18 Organizing Data

18.1 Moving Data Files to Your Project Folder

When working on your biostatistics project, it is essential to keep all relevant files organized within your project folder. Do not leave your data files in the Downloads folder or other scattered locations on your computer. Keeping them in one place ensures reproducibility, ease of access, and avoids lost files.

For instructions on how to download files and move them to your project folder, refer to Downloading Files.

18.1.1 Why Keep Files in the Project Folder?

  • Ensures that file paths remain consistent across different computers.
  • Prevents accidental deletion or misplacement.
  • Allows for easy collaboration when sharing your project folder.
  • Helps maintain reproducibility in your analyses.
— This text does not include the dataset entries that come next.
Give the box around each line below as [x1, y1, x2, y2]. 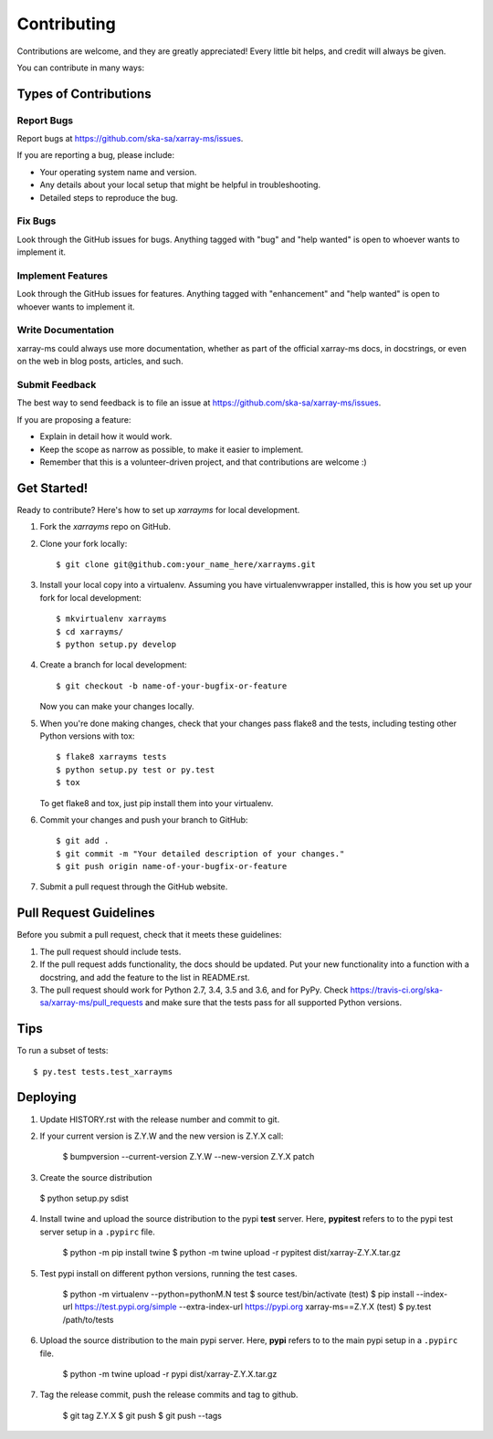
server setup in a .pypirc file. [39, 1226, 155, 1237]
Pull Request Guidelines [16, 905, 155, 921]
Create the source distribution [39, 1171, 152, 1182]
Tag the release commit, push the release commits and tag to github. [39, 1389, 299, 1401]
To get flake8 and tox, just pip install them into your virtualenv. [39, 797, 274, 808]
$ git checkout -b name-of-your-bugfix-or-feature [56, 680, 288, 691]
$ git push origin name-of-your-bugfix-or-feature [56, 861, 288, 872]
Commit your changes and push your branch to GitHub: [39, 814, 248, 825]

18.2 Organizing Data Files

To maintain an orderly project structure, store all your data files in a dedicated folder within your project. The recommended approach is:

  1. Create a data/ folder in your project directory.
  2. Move all downloaded datasets, CSV files, and raw data into this folder.
  3. Always reference data files using relative paths in R:
library(readr)
read_csv("data/my_dataset.csv")

18.3 Managing the Data Folder in Git Repositories

If your project is tracked using Git and stored on GitHub, you should not include raw data files in the repository. Instead, you should:

  1. Instruct Git to ignore the data/ folder by adding it to your .gitignore file. Open your .gitignore file and add:

    data/
  2. Store data source information in a repository README file. This file should include:

    • Where to obtain the data.
    • Any preprocessing steps needed before analysis.
    • A description of file formats and column meanings.
  3. Why exclude data files from Git?

    • Privacy: Some datasets may contain sensitive or proprietary information.
    • File Size: Large files can slow down the repository and cause sync issues.
    • Canonical Source: Storing only links to data sources ensures all collaborators use the same original dataset without unintentional modifications.

18.4 Summary

  • Always move your data files into your project folder to maintain organization and reproducibility.
  • Use a data/ folder to keep datasets structured and manageable.
  • Exclude raw data from GitHub using .gitignore and document data sources in a README file.

Following these best practices will help you work more efficiently and keep your analyses well-organized.